Canadian real estate is finally starting to show up in inflation data, but it may not be as high as you would guess. BMO chief economist Douglas Porter shared his take on Canada’s inflation numbers. The consumer price index (CPI) is starting to make a sharp climb. Most of the increase is attributed to the comparison period, but not all. The second-biggest driver of CPI last month was shelter, and it wasn’t subject to much of a base effect.
Canadian CPI Rises 2.2%, Almost Double The Previous Month’s Rate
Canadian inflation numbers made a sharp increase, with the annual rate doubling. CPI increased 0.5% in March, when compared to the previous month. This brought annual growth to 2.2%, double the month before. The jump may not feel all that big, due to the influence of the “base effect.”
Base effect is when a previous period had low growth, exaggerating current growth. March 2020 was the beginning of the pandemic, when the initial shock was felt. Lockdowns pushed price growth for goods and services flat. The current amount of growth now looks on target, but central banks are ignoring that. Instead, BoC said it will look for “sustainable” inflation, next year.
Canadian Consumer Price Index (CPI)
Source: BMO Economics, Haver Analytics.
Shelter Costs Are The Second Biggest Driver of Inflation Now
Porter previously said Canada’s hot real estate market would show up delayed in the CPI. Now it’s finally arrived, although he says the impact is still muted. The shelter component of CPI increased by 2.4% in March, compared to a year before. Not quite a reflection of what many people would associate with housing.
There are a few trends skewing the view on shelter, and one of those is replacement costs. “The replacement cost index (basically, new home prices) was one of the biggest contributors to the rise in inflation, both last month and over the past year (jumping 7.9% y/y),” he observed.

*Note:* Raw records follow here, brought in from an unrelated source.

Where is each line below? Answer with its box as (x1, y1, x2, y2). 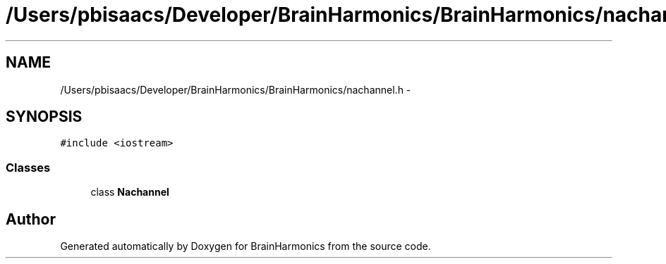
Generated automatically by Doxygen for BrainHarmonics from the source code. (60, 240, 431, 253)
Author (6, 210, 56, 228)
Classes (6, 160, 51, 175)
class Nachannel (90, 186, 169, 199)
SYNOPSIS (6, 108, 83, 126)

The huge growth is muted by the heavy weighting of mortgage servicing costs though. Shelter costs also include the cost of maintaining homes already owned. Since mortgage rates plummeted, payments can fall for renewal. Mortgage payments are a substantial weight for the index, and the primary reason it’s so low. That may be temporary, as “mortgage interest costs keep this measure in check—for now.”

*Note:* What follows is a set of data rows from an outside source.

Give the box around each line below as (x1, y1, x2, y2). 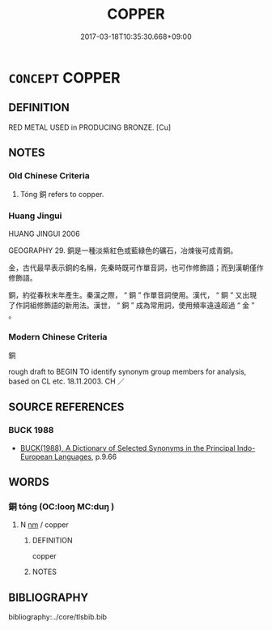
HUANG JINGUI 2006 (8, 229, 80, 238)
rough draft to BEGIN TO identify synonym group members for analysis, (8, 366, 247, 377)
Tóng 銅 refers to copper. (19, 190, 104, 199)
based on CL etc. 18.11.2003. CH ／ (8, 376, 125, 386)
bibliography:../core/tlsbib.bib (8, 612, 108, 622)
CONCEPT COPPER (8, 68, 121, 87)
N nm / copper (19, 520, 69, 529)
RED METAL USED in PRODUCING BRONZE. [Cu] (8, 122, 172, 132)
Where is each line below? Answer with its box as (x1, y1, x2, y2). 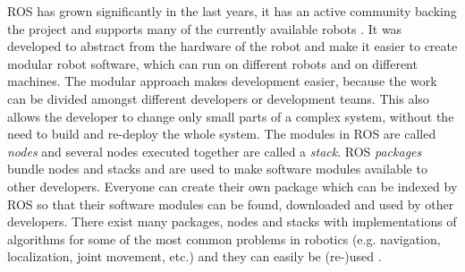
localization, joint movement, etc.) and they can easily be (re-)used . (7, 247, 382, 266)
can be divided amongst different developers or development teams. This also (7, 89, 429, 107)
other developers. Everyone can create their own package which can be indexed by (7, 176, 458, 195)
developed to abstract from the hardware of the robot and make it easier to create (7, 37, 458, 55)
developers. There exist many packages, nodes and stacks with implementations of (7, 212, 457, 231)
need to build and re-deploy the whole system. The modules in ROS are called (7, 124, 436, 143)
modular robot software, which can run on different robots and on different (7, 54, 418, 72)
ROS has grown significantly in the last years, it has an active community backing (7, 2, 457, 20)
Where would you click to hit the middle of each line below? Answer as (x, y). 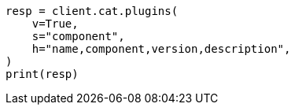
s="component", (78, 36)
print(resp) (42, 74)
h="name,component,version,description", (161, 49)
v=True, (55, 24)
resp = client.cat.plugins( (92, 11)
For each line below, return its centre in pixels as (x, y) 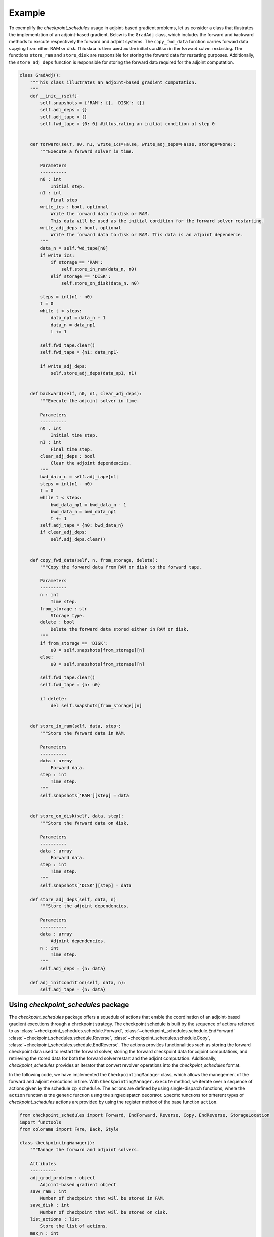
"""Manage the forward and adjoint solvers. (85, 1150)
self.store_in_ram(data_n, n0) (99, 269)
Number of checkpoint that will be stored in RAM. (103, 1198)
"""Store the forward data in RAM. (83, 733)
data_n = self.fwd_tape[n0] (74, 248)
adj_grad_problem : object (63, 1177)
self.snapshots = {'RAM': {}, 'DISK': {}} (93, 103)
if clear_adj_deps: (64, 532)

Shelter costs were only second to gasoline prices, which surged a whopping 35.3% from the same month last year. This was a huge skew due to the base effect. When the pandemic first kicked off, lockdowns led to excess inventories. This pushed gasoline prices much lower than they normally should have been. Now that demand has returned, and inventories are better planned, prices are firming.